Он превзошел героев Гашека: он и смешон и отвратителен иначе, чем Швейковы начальники, чем тот шляхетский «фюрерчик» Следзиньский.

Шранка пленные поляки окрестили Бомбовозом. Он такой же громоздкий, грохочущий, наглый и недосягаемый для расплаты, как те самолеты, что бомбили их в дни войны, и тогда почти безоружных. Когда он бил штрафника, криком поставив его stillgestanden[1], видно было: это далеко не все, на что способен и чего хочет этот… нечеловек по профессии. Когда он давеча вел по лагерной улице в комендатуру марокканца, как на поводу, захлестнув за шею скрученным веревкой полотнищем тюрбана, — по пистолету в руке и по усмешке видно было, что он охотно сделал бы с остриженной и какой-то странно светло-серой головой молодого смуглого африканца во французской форме. Сделал бы и сделает — только дай знак — этот двуногий резервуар ненависти и самоупоенного бездушия, лишь притаившихся до времени…

Из всех проходов между блоками на центральную улицу стекаются толпы людей.
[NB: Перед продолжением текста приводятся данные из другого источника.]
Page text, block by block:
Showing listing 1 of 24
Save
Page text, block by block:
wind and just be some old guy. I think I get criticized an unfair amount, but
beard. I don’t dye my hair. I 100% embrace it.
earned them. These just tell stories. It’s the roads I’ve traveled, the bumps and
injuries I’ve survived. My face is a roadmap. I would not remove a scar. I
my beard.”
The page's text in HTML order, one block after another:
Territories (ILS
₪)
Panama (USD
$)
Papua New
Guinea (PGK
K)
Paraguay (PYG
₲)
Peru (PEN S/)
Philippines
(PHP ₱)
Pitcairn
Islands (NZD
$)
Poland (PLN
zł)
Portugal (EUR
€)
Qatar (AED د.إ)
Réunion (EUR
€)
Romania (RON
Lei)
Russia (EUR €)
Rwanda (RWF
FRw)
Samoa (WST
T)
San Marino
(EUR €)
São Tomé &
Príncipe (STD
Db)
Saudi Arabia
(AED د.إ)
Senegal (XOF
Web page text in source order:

Песня!.. Большинство не понимают ее, так же как и Шранк. Это французы, арабы и негры из французских колониальных войск, голландцы, немного англичан, бельгийцы. Новички, что прибыли сюда на днях, не понимают не только слов этой песни, но и вообще не могут покуда уразуметь, к чему она и с какой такой радости. Однако раздаются в толпе и голоса:

— Браво, ребята! Да здравствуют штрафники!..

И слова эти цветами летят навстречу бескозыркам, пилоткам, непокрытым головам поющих.
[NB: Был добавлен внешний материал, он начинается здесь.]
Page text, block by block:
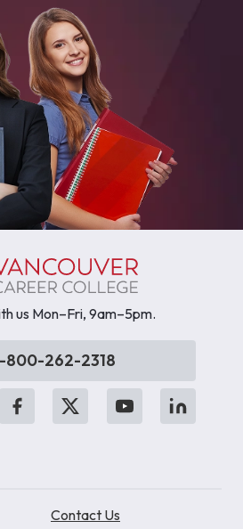
us Mon–Fri, 9am–5pm.
800-262-2318
Contact Us
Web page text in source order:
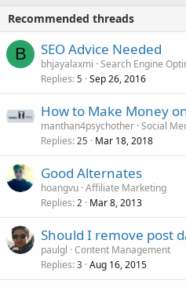
Recommended threads
B SEO Advice Needed
bhjayalaxmi Search Engine
Replies 5 Sep 26, 2016
How to Make Money
manthan4psychother Social
Replies 25 Mar 18, 2018
Good Alternates
hoangvu Affiliate Marketing
Replies 2 Mar 8, 2013
Should I remove post
paulgl Content Management
Replies 3 Aug 16, 2015
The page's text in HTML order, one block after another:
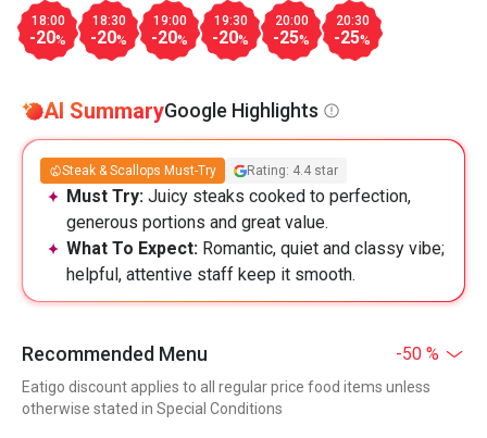
18:00
-20%
18:30
-20%
19:00
-20%
19:30
-20%
20:00
-25%
20:30
-25%
AI SummaryGoogle Highlights
Steak & Scallops Must-Try Rating: 4.4 star
Must Try: Juicy steaks cooked to perfection,
generous portions and great value.
What To Expect: Romantic, quiet and classy vibe;
helpful, attentive staff keep it smooth.
Recommended Menu -50 %
Eatigo discount applies to all regular price food items unless
otherwise stated in Special Conditions

А песня звучит, как никогда, может быть, не звучала, — назло неволе, назло ненавистному Бомбовозу!..

И уже не только в глазах у правофлангового, но и у других, едва заметно для тех, что стоят по обе стороны дороги, искрится горькая, гордая радость протеста и веры.
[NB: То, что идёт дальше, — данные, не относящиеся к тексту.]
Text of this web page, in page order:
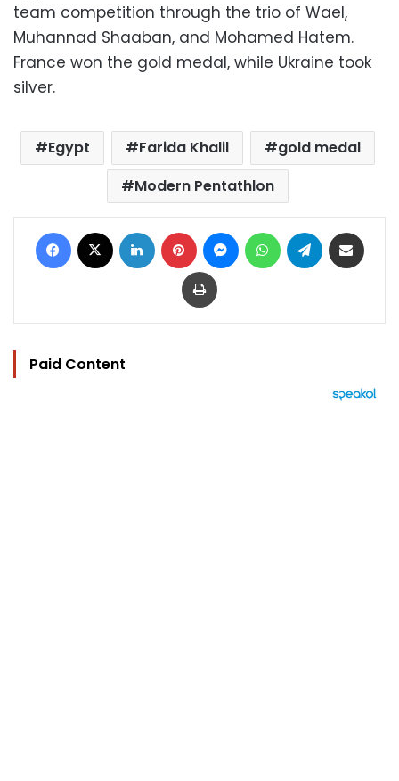
team competition through the trio of Wael,
Muhannad Shaaban, and Mohamed Hatem.
France won the gold medal, while Ukraine took
silver.
Egypt Farida Khalil
gold medal
Modern Pentathlon
Facebook LinkedIn Pinterest MessengerWhatsAppTelegram
Print
Paid Content

Правофланговый — запевала, и сильный голос его звенит задорно, как на свободе.

И самым прекрасным цветком из толпы летит прямо в сердце парня родное белорусское слово:

— Орел, Руневич! Молодец, Алесь!..

2

В этом многотысячном человечьем муравейнике пленные из польской армии чувствовали себя ветеранами.

Их пригнали сюда в сентябре прошлого года еще в цельты — брезентовые палатки на большом пустыре, только что обнесенном новенькой колючей проволокой, припасенной загодя и в достаточном количестве. Их руками построены эти кирпичные блоки на двести пятьдесят человек каждый, проложены и укатаны шлаком улицы, посажены деревца. Все — по заранее продуманному плану и, очевидно, надолго. Это они, те, кого сразу не отправили на работу в деревни, имения, на заводы, чуть не до самой весны, пока не построены были блоки, вдосталь испытали, как спится под хлопанье брезента в логове из перетертой соломы, когда частенько просыпаешься под снегом и греет тебя лишь собственное тепло да мизерный — только бы не умереть — казенный паек.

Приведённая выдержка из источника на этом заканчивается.